Nous ne sommes qu’au tout début de la prise de conscience des spécificités des PFAS. La connaissance scientifique sur les quelque 12 000 molécules qu’ils recouvrent se renforce progressivement. Deux PFAS sont reconnus « cancérigènes » et interdits ou restreints (le PFOA et le PFOS) et le caractère de perturbateur endocrinien des PFAS est de mieux en mieux documenté, avec des risques d’infertilité, de maladies de la thyroïde ou de cholestérol. « Les connaissances scientifiques disponibles sur les PFAS sont encore extrêmement limitées », écrit l’Académie des sciences dans un rapport sur les PFAS, publié le 25 mars, qui alerte : « Les enseignements tirés des PFAS « historiques » [PFOA et PFOS] montrent qu’un manque de données ne devrait pas justifier un report des mesures de réduction des risques. »

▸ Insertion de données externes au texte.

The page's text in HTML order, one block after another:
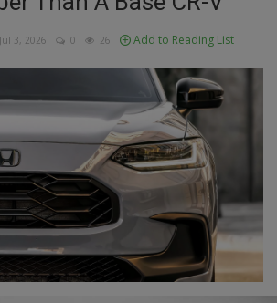
Jul 3, 2026 0 26 Add to Reading List
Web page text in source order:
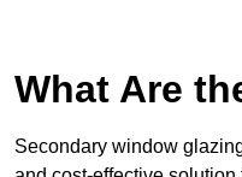
What Are
Secondary window

Cartographier l’exposition
À l’échelon national, la CGT a lancé le 6 janvier 2025 un collectif PFAS pour tenter de faire avancer la transparence et la prévention quant à l’exposition des salariés à ces composés chimiques fluorés. L’enjeu est notamment de cartographier à l’échelle du pays les endroits où l’exposition a été la plus importante, pour que les maladies induites puissent être reconnues maladies professionnelles, ce qui offre aux travailleurs une meilleure prise en charge et une indemnisation du préjudice par l’employeur.
« Les salariés ont été massivement exposés, c’est une véritable boîte de Pandore. C’est pour cela qu’il faut absolument établir la responsabilité de l’employeur. Cela devrait tomber sous le sens, car elle est en théorie inscrite dans le Code du travail, mais nous devons mener une vraie bataille, car le lobbying de l’industrie chimique est puissant », dit Agnès Naton, secrétaire régionale CGT de Rhône-Alpes.

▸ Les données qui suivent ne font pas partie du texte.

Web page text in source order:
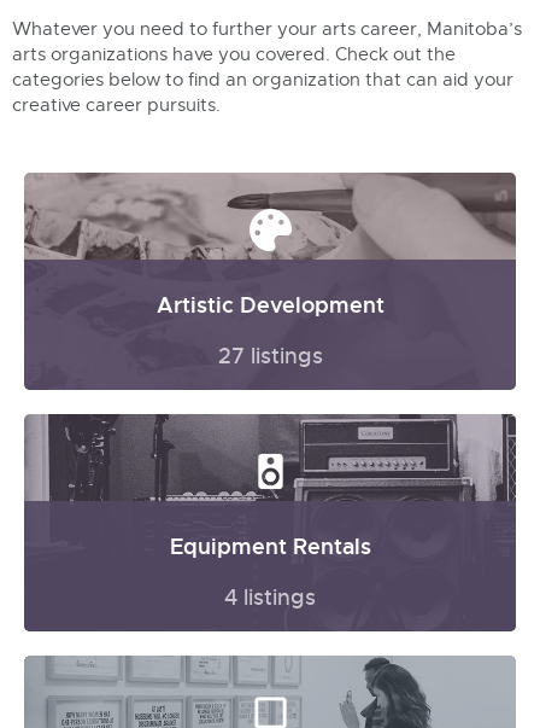
Whatever you need to further your arts career, Manitoba’s
arts organizations have you covered. Check out the
categories below to find an organization that can aid your
creative career pursuits.
Artistic Development
27 listings
Equipment Rentals
4 listings
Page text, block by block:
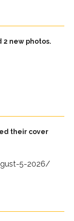
2 new photos.
their cover
5-2026/
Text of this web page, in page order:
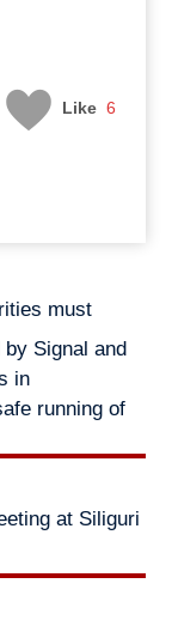
Like 6
must
Signal and
in
running of
at Siliguri
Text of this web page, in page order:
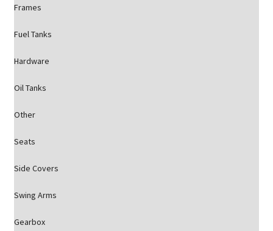
Frames
Fuel Tanks
Hardware
Oil Tanks
Other
Seats
Side Covers
Swing Arms
Gearbox
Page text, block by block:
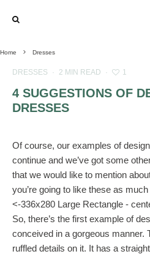
Home Dresses
DRESSES · 2 MIN READ · 1
4 SUGGESTIONS OF
DRESSES
Of course, our examples of
continue and we’ve got some
that we would like to mention
you’re going to like these as
<-336x280 Large Rectangle -
So, there’s the first example of
conceived in a gorgeous manner.
ruffled details on it. It has a
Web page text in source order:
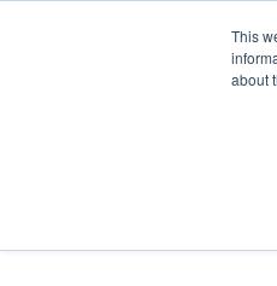
This
about
5 Factors to

Attention aux œufs et poissons
Le départ de Chemours soulève également une montagne de questions quant à « l’ardoise environnementale » que l’usine laisse derrière elle. « Ces entreprises sont extraordinaires. Dès qu’on montre les rejets, elles ferment et délocalisent. Elles agissent avec la même désinvolture pour les conséquences sociales et environnementales de leur activité. Or, nous ne connaissons pas aujourd’hui l’ampleur réelle de la pollution. Le travail de diagnostic et de dépollution ne doit pas être à la charge de la collectivité », dénonce François Veillerette, de l’association Génération Futures, qui a elle-même procédé à des prélèvements dans la région.
Après avoir constaté la présence de PFAS dans l’eau et la terre, l’Agence régionale de santé de l’Oise a appelé « par précaution » la population à ne consommer ni les poissons sur une dizaine de kilomètres en aval de Creil ni les œufs prélevés dans Villers-Saint-Paul et la commune limitrophe de Verneuil-en-Halatte. Il est aussi déconseillé d’utiliser l’eau des puits pour l’arrosage des potagers. [1]
La loi prévoit que l’entreprise qui cesse une activité dépollue elle-même son site. Pour ce qui est des zones polluées alentour, l’État devra déterminer la responsabilité de la société Chemours, qui intègre une plateforme chimique avec plusieurs autres usines. Contactées par Reporterre, ni la préfecture de l’Oise ni l’inspection du travail n’ont souhaité communiquer sur ce dossier.